------ MATERIAL FOR THIS TASK

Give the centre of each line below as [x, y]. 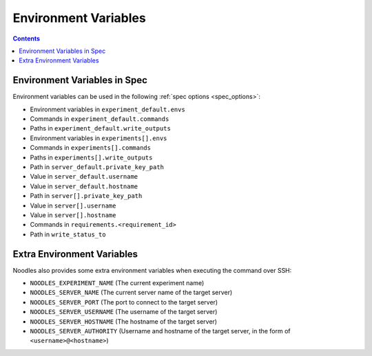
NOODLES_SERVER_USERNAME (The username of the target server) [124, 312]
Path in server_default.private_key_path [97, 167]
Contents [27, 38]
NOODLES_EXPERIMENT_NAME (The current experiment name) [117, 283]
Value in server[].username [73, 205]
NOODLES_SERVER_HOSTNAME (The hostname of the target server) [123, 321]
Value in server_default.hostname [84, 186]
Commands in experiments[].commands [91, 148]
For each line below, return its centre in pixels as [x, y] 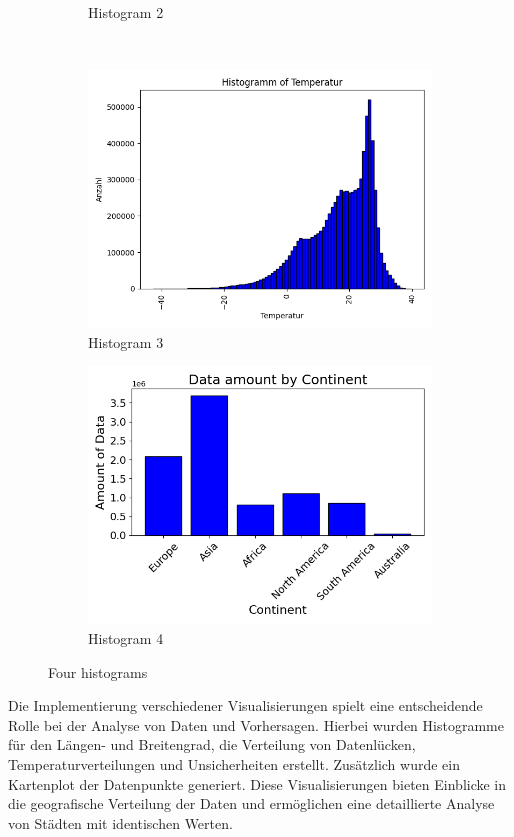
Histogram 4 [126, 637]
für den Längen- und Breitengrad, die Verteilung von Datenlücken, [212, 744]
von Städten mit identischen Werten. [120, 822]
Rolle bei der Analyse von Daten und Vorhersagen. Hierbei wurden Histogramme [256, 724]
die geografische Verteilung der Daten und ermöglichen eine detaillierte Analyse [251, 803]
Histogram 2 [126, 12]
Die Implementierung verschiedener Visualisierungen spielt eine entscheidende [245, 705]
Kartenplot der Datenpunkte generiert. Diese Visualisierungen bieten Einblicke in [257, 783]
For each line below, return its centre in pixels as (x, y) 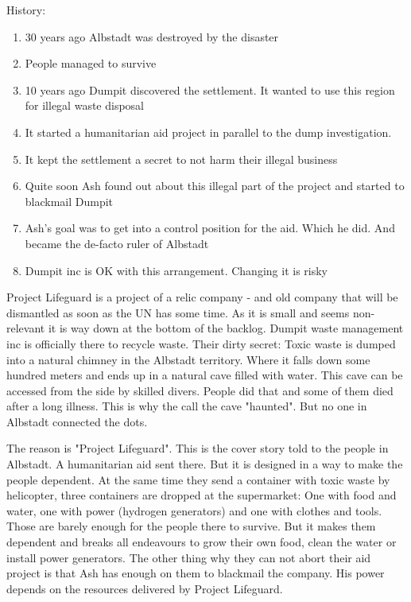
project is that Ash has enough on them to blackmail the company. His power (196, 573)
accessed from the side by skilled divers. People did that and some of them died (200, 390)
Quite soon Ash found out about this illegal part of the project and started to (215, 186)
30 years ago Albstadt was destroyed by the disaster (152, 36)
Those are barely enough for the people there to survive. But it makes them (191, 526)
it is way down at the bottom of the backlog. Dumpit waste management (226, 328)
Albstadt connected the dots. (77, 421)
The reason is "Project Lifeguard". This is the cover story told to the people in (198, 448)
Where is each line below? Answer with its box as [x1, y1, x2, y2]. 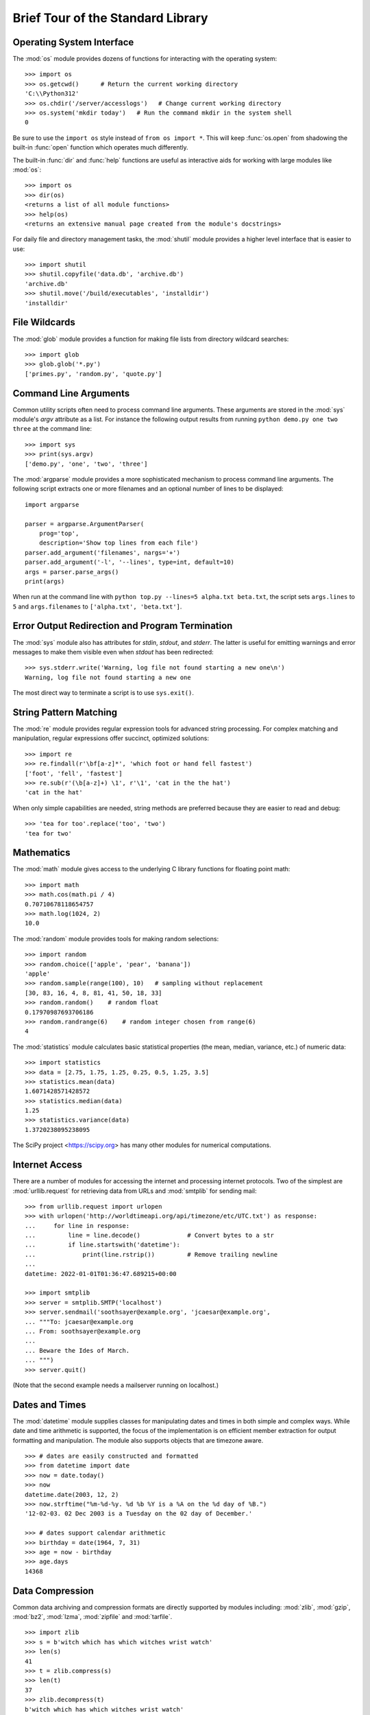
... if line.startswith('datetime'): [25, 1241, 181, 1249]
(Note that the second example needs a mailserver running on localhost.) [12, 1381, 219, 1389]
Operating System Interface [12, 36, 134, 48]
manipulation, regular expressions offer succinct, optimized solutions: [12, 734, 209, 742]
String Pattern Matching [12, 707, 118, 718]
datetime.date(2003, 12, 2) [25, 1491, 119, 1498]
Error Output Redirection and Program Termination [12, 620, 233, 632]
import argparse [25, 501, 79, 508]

------------

- **EXERCISE DIRECTIONS**
An exact copy of every line above, minus the pictures, is the required output.

- **OUTPUT BELOW**
Give the centre of each line below as [x, y]. 
NOODLES_SERVER_USERNAME (The username of the target server) [124, 312]
Path in server_default.private_key_path [97, 167]
Contents [27, 38]
NOODLES_EXPERIMENT_NAME (The current experiment name) [117, 283]
Value in server[].username [73, 205]
NOODLES_SERVER_HOSTNAME (The hostname of the target server) [123, 321]
Value in server_default.hostname [84, 186]
Commands in experiments[].commands [91, 148]
For each line below, return its centre in pixels as [x, y] 
Histogram 4 [126, 637]
für den Längen- und Breitengrad, die Verteilung von Datenlücken, [212, 744]
von Städten mit identischen Werten. [120, 822]
Rolle bei der Analyse von Daten und Vorhersagen. Hierbei wurden Histogramme [256, 724]
die geografische Verteilung der Daten und ermöglichen eine detaillierte Analyse [251, 803]
Histogram 2 [126, 12]
Die Implementierung verschiedener Visualisierungen spielt eine entscheidende [245, 705]
Kartenplot der Datenpunkte generiert. Diese Visualisierungen bieten Einblicke in [257, 783]
For each line below, return its centre in pixels as (x, y) 
project is that Ash has enough on them to blackmail the company. His power (196, 573)
accessed from the side by skilled divers. People did that and some of them died (200, 390)
Quite soon Ash found out about this illegal part of the project and started to (215, 186)
30 years ago Albstadt was destroyed by the disaster (152, 36)
Those are barely enough for the people there to survive. But it makes them (191, 526)
it is way down at the bottom of the backlog. Dumpit waste management (226, 328)
Albstadt connected the dots. (77, 421)
The reason is "Project Lifeguard". This is the cover story told to the people in (198, 448)
Where is each line below? Answer with its box as [x1, y1, x2, y2]. 
... if line.startswith('datetime'): [25, 1241, 181, 1249]
(Note that the second example needs a mailserver running on localhost.) [12, 1381, 219, 1389]
Operating System Interface [12, 36, 134, 48]
manipulation, regular expressions offer succinct, optimized solutions: [12, 734, 209, 742]
String Pattern Matching [12, 707, 118, 718]
datetime.date(2003, 12, 2) [25, 1491, 119, 1498]
Error Output Redirection and Program Termination [12, 620, 233, 632]
import argparse [25, 501, 79, 508]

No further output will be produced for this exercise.